Kat sat stiffly opposite him. This close, the scent of smoke and faint wood-based perfume was stronger. He noticed the ear modifications, a small scar below one of her ears. He wondered why she didn’t just use healing magic. What was the point of mechanical modifications when you could have a cure? She caught him looking.
‘I was six when I was adopted. I chose not be healed. Nothing wrong with being different.’ A flicker of an emotion he didn’t quite understand washed over her face. It reminded him of the expression that Erin wore when another elf told her that the small amount of human genes she had made her inferior. It usually ended with Erin challenging them to a duel. She always won. A ghost of a smile crossed his features.
‘I want you to close your eyes and pay attention to the way your hands are feeling. Pay attention to the feel of the magic. Remember what they look like, where the power is located. Then imagine taking that into yourself, strand by strand.’
‘That’s too simple.’
He laughed. ‘You have not tried it yet.’ He picked up a bundle of white sage and lit it, dropping it into an earthenware bowl. ‘Try it.’
The sage filled the air with its cleansing herbal scent. The witch closed her eyes, and he opened his third eye, noting her confused aura, taking a closer look at the circulatory strands of silver radiating out from her centre. For the first time, he noticed how they connected to her heart, rather than her lungs, as Unseelie strands were. Curious. As she breathed deeper, concentrating, the silver pulsed, two wisps rushing down to meet the blue electricity on her palms.
Fascinated, he saw the silver wrap around the blue, coating the magic, and dragging them back into her skin. His third eye snapped shut, aware of being watched.
‘Did it work?’ she looked down at her hands. ‘How is that even possible?’
He frowned. There was something even stranger afoot than he thought, but he couldn’t explain it. ‘I am not rightly sure.’ He still needed the Unseelie, but maybe she wasn’t –
‘Look. Thanks. I’ll help. Just let me go back first, there’s a few things I need to do.’
For once, Dylan was taken aback. ‘Of course.’ Was it normal for human witches to behave in this way?
‘Do you have a pair of gloves I can borrow?’ she stood up, a little too close, and he looked up straight into her eyes.
She looked right back, not looking away, as most did. His eyebrow raised. This witch was intriguing.
‘No need.’ He held out his hand. Once again a spark of static raised the hair on his arm, but it was manageable this time.
*****
They landed in the dark, a thick mist pooling through the cobbled streets of Bloomsbury.
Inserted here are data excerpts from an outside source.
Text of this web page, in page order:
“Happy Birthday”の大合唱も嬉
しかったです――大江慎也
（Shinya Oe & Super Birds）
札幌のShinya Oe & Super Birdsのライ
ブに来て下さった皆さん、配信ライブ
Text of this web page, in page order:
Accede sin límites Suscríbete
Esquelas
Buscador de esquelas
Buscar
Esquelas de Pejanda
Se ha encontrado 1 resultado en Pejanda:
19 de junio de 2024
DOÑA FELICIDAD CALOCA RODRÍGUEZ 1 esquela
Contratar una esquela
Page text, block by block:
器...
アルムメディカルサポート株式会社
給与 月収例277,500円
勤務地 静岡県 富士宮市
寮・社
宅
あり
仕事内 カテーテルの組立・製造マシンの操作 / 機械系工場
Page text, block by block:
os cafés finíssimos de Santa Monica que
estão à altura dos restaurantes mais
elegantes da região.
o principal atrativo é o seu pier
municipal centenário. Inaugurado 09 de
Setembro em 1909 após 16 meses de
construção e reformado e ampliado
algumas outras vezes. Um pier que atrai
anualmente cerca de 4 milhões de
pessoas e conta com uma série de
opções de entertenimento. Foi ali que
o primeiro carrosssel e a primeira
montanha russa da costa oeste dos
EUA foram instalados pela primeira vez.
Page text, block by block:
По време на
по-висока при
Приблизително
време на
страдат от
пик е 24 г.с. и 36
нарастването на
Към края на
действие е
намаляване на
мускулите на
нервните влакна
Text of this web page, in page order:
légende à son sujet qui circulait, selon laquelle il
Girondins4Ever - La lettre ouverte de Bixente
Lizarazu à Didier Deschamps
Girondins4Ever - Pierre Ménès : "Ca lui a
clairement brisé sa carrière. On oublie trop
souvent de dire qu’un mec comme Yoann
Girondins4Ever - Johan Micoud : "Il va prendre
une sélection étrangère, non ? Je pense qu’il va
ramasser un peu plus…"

The moon was waxing gibbous, the day before the full moon. Dylan once again felt the strange unbalance in the centre of his body, a shift, as if the gravity of the world would release its hold.
‘There’s something -’ Kat said behind him. He felt it slide over his skin too, prickling, wrong. Something else – a sense of being watched. An expectant, full silence, in a busy part of London. Pushing back into the shadows, he squeezed Kat’s hand. He decided not to take out his saber, but instead reached for the silver knife from his belt.
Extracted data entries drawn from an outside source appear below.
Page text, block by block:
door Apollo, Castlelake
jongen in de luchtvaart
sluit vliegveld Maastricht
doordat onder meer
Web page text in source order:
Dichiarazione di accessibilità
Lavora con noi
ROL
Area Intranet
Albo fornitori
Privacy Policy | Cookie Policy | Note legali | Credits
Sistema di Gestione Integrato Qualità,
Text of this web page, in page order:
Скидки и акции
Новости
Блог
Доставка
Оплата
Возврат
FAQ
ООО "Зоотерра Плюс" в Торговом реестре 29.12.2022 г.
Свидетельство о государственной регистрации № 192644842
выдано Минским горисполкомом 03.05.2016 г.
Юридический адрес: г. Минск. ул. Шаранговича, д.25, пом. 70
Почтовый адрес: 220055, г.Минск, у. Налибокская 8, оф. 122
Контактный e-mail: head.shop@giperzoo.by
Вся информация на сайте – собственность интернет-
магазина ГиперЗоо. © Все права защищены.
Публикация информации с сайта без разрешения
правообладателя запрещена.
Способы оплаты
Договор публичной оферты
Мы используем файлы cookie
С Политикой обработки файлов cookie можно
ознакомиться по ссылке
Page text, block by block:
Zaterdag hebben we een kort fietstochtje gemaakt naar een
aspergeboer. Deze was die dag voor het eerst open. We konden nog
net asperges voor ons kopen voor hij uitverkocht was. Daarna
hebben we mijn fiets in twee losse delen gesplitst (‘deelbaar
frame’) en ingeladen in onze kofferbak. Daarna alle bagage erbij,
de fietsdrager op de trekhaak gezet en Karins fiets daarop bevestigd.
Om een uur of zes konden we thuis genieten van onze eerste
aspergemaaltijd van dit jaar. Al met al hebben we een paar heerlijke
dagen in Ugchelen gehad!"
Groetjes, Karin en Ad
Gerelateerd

A scent of heavy musk passed in front of the alley where they hid. It was just as well they were downwind, and that the stink of the bins in front of them were masking their scents. A wind slid down the alley. Dylan froze. A ripping noise. An oily slither of magic wrongness oozed over Dylan once again, and he shuddered.
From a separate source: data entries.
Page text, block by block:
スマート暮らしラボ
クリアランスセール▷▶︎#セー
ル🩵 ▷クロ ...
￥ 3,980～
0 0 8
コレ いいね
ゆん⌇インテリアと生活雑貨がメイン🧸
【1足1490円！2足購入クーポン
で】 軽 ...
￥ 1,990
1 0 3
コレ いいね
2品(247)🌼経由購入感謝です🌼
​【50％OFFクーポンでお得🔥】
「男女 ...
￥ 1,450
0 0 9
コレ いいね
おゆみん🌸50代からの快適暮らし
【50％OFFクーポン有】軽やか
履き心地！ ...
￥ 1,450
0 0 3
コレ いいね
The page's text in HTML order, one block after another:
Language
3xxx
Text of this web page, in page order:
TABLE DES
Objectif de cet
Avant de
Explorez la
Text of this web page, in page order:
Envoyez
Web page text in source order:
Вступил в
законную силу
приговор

The sense of watchfulness receded, and the musk disappeared. Relief crashed into him. He squeezed Kat’s hand again, telling her that it was safe to move. Moving out from the darkness of the alley, he looked back over his shoulder, and stopped short.
A crack – a gash between worlds – gaped in middle of the street. It was large – human height – and the late afternoon sunlight of Faery shone through onto the pavement. Not possible. Kat, just as astonished, reached out as if to touch it, but he pulled her hand back.
‘What is it?’ she murmured.
‘Something impossible,’ he said. He was transported back to the day Eurydice slid through a rip in the world. The only portals to Faery were hidden, deep in forests and deserts and uninhabited plains, perilous mountain passes. This was in full view of any human. Anyone could walk through. Anything – anything – could come out. He cracked open his third eye. Silver and gold threads streamed from the jagged, ripped hole. It was messy.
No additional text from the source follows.